The parties will send all notices to each others’ email addresses and choose their respective street addresses as their service addresses for all legal documents. Our email and street addresses are available on our website, while you provide your email and street addresses to us when concluding the agreement. The parties may change either address on 14calendar days written notice to the other.

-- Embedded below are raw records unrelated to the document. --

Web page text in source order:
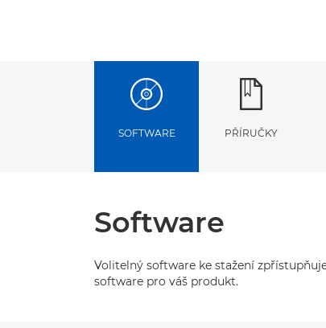
SOFTWARE PŘÍRUČKY
Software
Volitelný software ke stažení
software pro váš produkt.
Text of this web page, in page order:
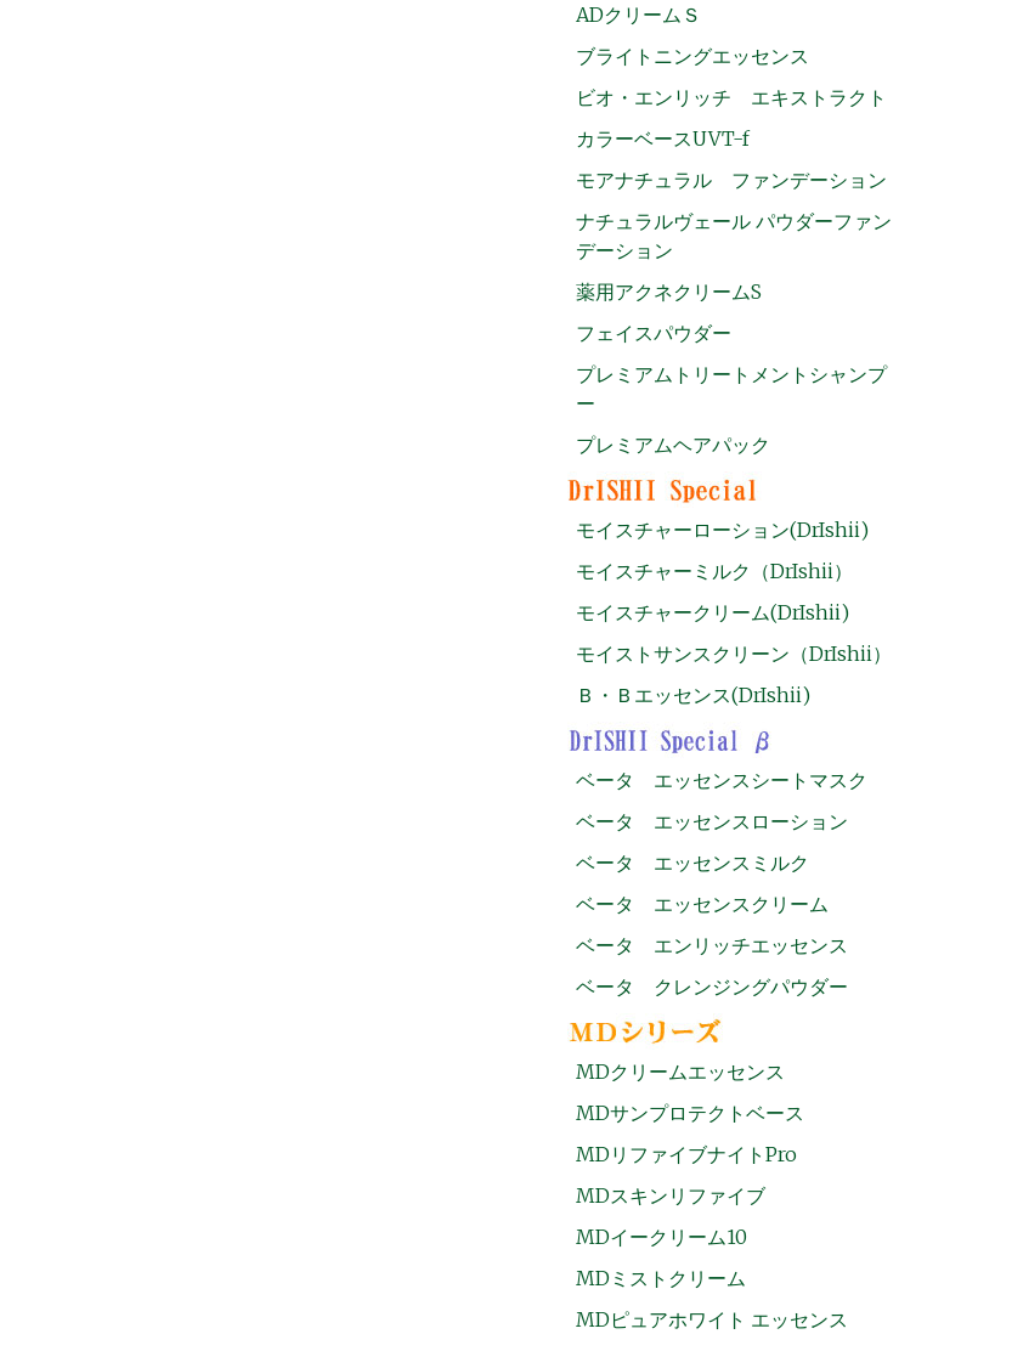
ADクリームＳ
ブライトニングエッセンス
ビオ・エンリッチ エキストラクト
カラーベースUVT-f
モアナチュラル ファンデーション
ナチュラルヴェール パウダーファン
デーション
薬用アクネクリームS
フェイスパウダー
プレミアムトリートメントシャンプ
ー
プレミアムヘアパック
モイスチャーローション(DrIshii)
モイスチャーミルク（DrIshii）
モイスチャークリーム(DrIshii)
モイストサンスクリーン（DrIshii）
Ｂ・Ｂエッセンス(DrIshii)
ベータ エッセンスシートマスク
ベータ エッセンスローション
ベータ エッセンスミルク
ベータ エッセンスクリーム
ベータ エンリッチエッセンス
ベータ クレンジングパウダー
MDクリームエッセンス
MDサンプロテクトベース
MDリファイブナイトPro
MDスキンリファイブ
MDイークリーム10
MDミストクリーム
MDピュアホワイト エッセンス
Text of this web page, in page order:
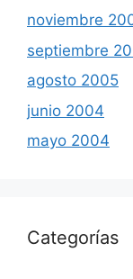
noviembre
septiembre
agosto 2005
junio 2004
mayo 2004
Categorías
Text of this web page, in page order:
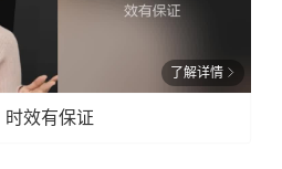
了解详情
时效有保证
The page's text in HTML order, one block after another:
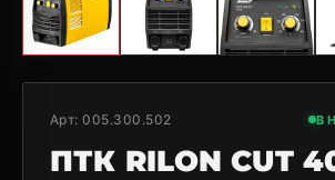
Арт:005.300.502 В
ПТК RILON CUT
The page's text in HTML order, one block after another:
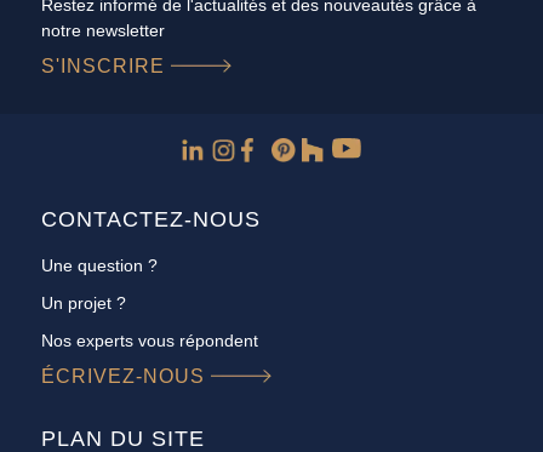
Restez informé de l'actualités et des nouveautés grâce à
notre newsletter
S'INSCRIRE
CONTACTEZ-NOUS
Une question ?
Un projet ?
Nos experts vous répondent
ÉCRIVEZ-NOUS
PLAN DU SITE
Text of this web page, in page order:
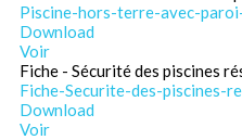
Piscine-hors-terre-avec-
Download
Voir
Fiche - Sécurité des piscines
Fiche-Securite-des-piscines-
Download
Voir
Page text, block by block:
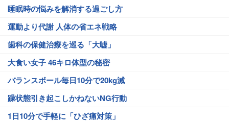
睡眠時の悩みを解消する過ごし方
運動より代謝 人体の省エネ戦略
歯科の保健治療を巡る「大嘘」
大食い女子 46キロ体型の秘密
バランスボール毎日10分で20kg減
躁状態引き起こしかねないNG行動
1日10分で手軽に「ひざ痛対策」
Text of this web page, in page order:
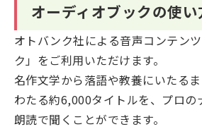
オーディオブックの使い
オトバンク社による音声コンテン
ク」をご利用いただけます。
名作文学から落語や教養にいたる
わたる約6,000タイトルを、プロの
朗読で聞くことができます。
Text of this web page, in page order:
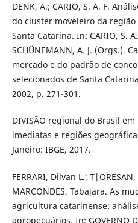
DENK, A.; CARIO, S. A. F.
do cluster moveleiro da região
Santa Catarina. In: CARIO, S. A.
SCHÜNEMANN, A. J. (Orgs.).
mercado e do padrão de
selecionados de Santa
2002, p. 271-301.
DIVISÃO regional do Brasil
imediatas e regiões
Janeiro: IBGE, 2017.
FERRARI, Dilvan L.;
MARCONDES, Tabajara. As
agricultura catarinense:
agropecuários. In: GOVERNO

23.3 Beyond human control.
Neither party is responsible for breach of the agreement caused by circumstances beyond human control, but the other party may cancel the agreement on written notice to the other if the circumstances persist for more than 60 calendar days.
23.4 Assignment.
You may not assign the agreement to anyone.We may assign it to any successor or purchaser of our business or some of our assets.
23.5 Relationship.
The agreement does not create an employment relationship between the parties.
23.6 Entire agreement.
The agreement is the entire agreement between the parties on the subject.
23.7 Changes.
We will notify you of any changes to the agreement by email. Those changes will only apply to future orders for our services. If you do not agree with the changes, you must stop using the services. If you continue to use the services following notification of a change, the changed terms will apply to you and you will be deemed to have accepted them.
23.8 Waiver. Any favour we may allow you will not affect any of our rights against you.
23.9 Severability.
Any term that is invalid, unenforceable, or illegal may be removed from the agreement without affecting the rest of it.
24. Jurisdiction and GoverningLaw
24.1 Governing law.
South African law governs this agreement.
24.2 Mediation.
If negotiation fails, the parties must refer the dispute to mediation under AFSA’s rules. AFSA means the Arbitration Foundation of Southern Africa(or its successor or body nominated in writing by it in its stead).
24.3 Arbitration.
If mediation fails, the parties must refer the dispute within 15 business days to arbitration (including any appeal against the arbitrator’s decision) under AFSA’s latest rules for expedited arbitrations. The arbitration will be held in English in Johannesburg. The parties will agree and appoint one arbitrator. If the parties cannot agree on the arbitrator within 10 business days after the referral, the Secretariat ofAFSA will appoint the arbitrator.
24.4 Jurisdiction.
You consent to the jurisdiction of theMagistrate’s Court in respect of any action or proceedings that we may bring against you in connection with this agreement, even if the action or proceedings would otherwise be beyond its jurisdiction without prejudice to our right to institute any action in any other court having jurisdiction.
25. Customers within the United Kingdom:
25.1 Governing law.
The law of England andWales governs this Agreement.
25.2 Mediation.
If negotiation fails, the parties must refer the dispute to mediation under LCIA’s rules. LCIA means the London Court of International Arbitration (or its successor or body nominated in writing by it in its stead).
25.3 Arbitration.
If mediation fails, the parties must refer the dispute within 15 business days to arbitration (including any appeal against the arbitrator’s decision) under LCIA’s latest rules for expedited arbitrations. The arbitration will be held in English in London. The parties will agree and appoint one arbitrator. If the parties cannot agree on the arbitrator within 10 business days after the referral, the Secretariat of LCIA will appoint the arbitrator.
25.4 Jurisdiction.
You consent to the jurisdiction of the lowest possible court for civil disputes in the United Kingdom in respect of any action or proceedings that we may bring against you in connection with the agreement, even if the action or proceedings would otherwise be beyond its jurisdiction without prejudice to our right to institute any action in any other court having jurisdiction.